= Beginning of Section =

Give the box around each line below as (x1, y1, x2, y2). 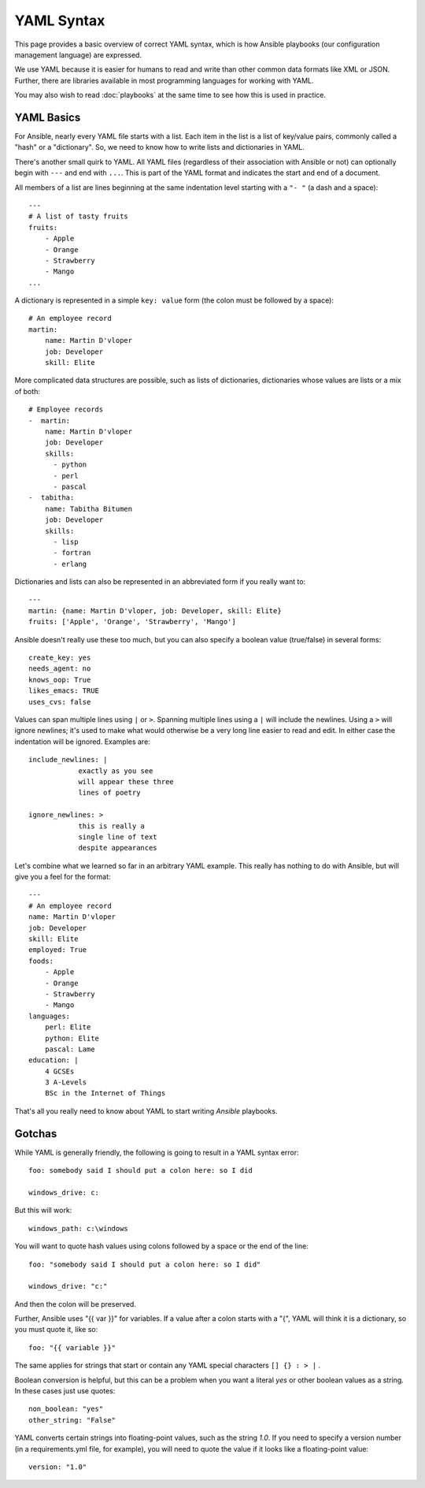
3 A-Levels (44, 1078, 87, 1087)
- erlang (53, 560, 87, 568)
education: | (28, 1056, 79, 1065)
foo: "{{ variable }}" (28, 1343, 116, 1352)
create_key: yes (28, 653, 91, 662)
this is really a (78, 821, 146, 831)
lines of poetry (78, 788, 141, 798)
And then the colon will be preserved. (14, 1299, 137, 1308)
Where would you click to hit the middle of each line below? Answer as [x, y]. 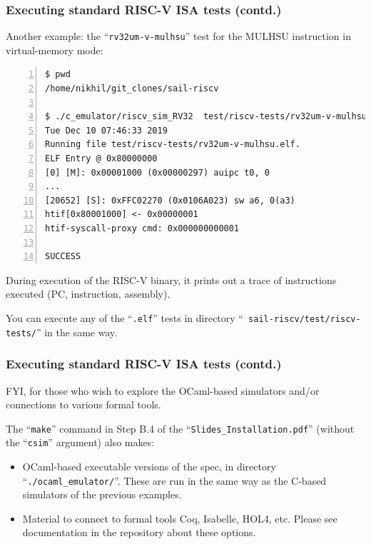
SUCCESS [63, 257]
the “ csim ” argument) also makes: [80, 442]
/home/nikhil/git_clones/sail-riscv [132, 89]
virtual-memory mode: [55, 50]
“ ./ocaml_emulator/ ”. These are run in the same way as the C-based [174, 480]
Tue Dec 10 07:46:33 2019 [106, 130]
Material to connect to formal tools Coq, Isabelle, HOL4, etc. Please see [180, 518]
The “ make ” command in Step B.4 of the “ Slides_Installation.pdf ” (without [180, 428]
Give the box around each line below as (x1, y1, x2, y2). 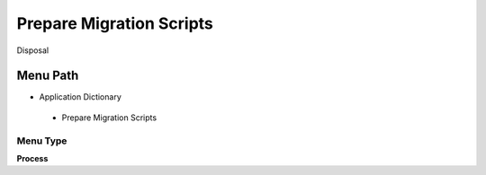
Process (16, 153, 49, 163)
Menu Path (16, 68, 79, 83)
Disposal (16, 45, 49, 56)
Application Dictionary (39, 92, 121, 102)
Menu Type (16, 135, 67, 147)
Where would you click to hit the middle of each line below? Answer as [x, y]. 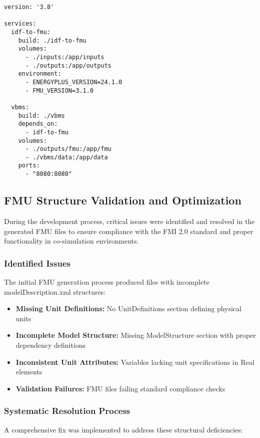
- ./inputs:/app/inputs [65, 57]
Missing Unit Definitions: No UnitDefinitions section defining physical [128, 308]
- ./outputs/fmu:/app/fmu [68, 149]
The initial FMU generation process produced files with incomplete [107, 281]
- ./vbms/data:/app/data [66, 157]
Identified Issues [37, 263]
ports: [29, 166]
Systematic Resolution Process [67, 411]
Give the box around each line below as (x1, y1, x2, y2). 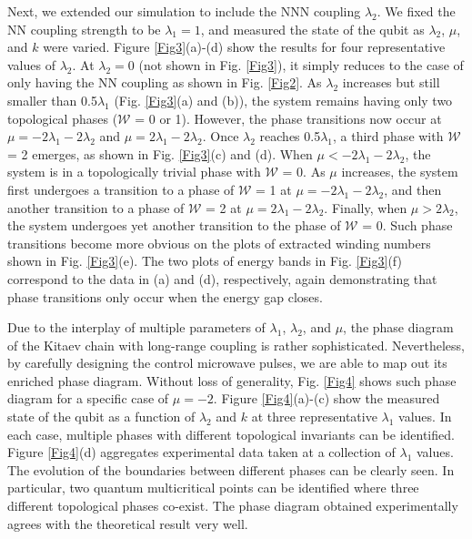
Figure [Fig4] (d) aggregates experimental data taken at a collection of (7, 442, 396, 462)
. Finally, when (324, 198, 407, 217)
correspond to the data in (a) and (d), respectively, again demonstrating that (7, 269, 437, 288)
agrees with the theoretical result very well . (7, 514, 248, 533)
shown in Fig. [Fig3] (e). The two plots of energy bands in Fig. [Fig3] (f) (7, 251, 402, 270)
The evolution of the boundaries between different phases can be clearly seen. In (7, 460, 455, 479)
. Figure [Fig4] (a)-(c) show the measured (213, 389, 440, 408)
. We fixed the (377, 2, 456, 20)
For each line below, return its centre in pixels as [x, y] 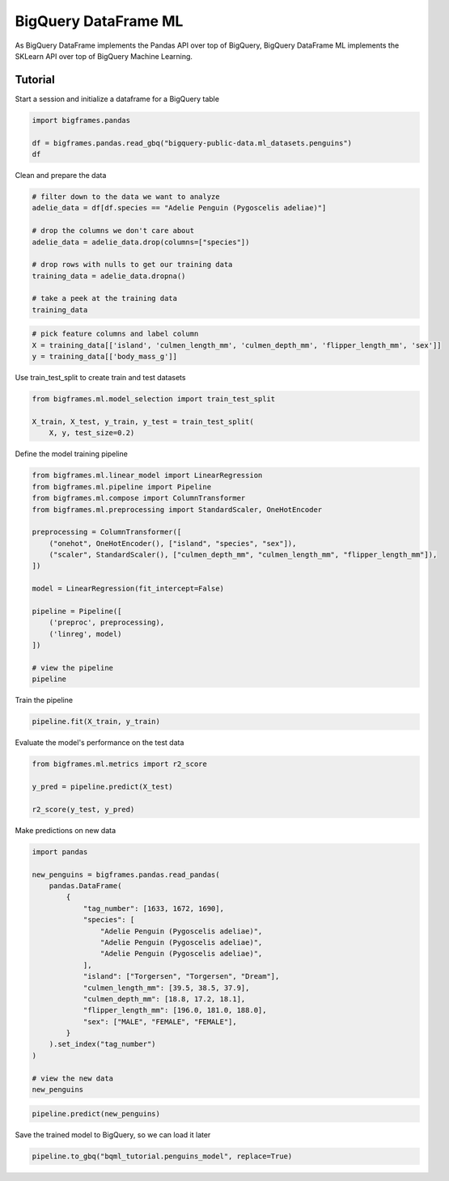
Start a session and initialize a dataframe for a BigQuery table [117, 99]
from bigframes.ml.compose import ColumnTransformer [139, 498]
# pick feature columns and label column [115, 334]
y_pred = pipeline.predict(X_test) [102, 787]
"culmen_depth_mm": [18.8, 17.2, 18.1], [164, 999]
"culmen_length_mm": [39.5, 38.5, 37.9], [166, 988]
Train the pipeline [44, 701]
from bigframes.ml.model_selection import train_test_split [154, 399]
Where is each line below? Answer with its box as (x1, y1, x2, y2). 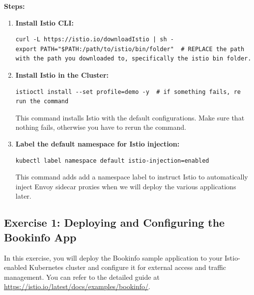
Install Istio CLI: (15, 17, 74, 28)
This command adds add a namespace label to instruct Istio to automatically (15, 172, 248, 182)
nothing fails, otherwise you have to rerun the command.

= End of Section =

REQUIRED ACTION:
Show all of the lines above in which "label" is present.

SOLUTION TO THIS TASK:
# pick feature columns and label column [115, 334]
This command adds add a namespace label to instruct Istio to automatically (15, 172, 248, 182)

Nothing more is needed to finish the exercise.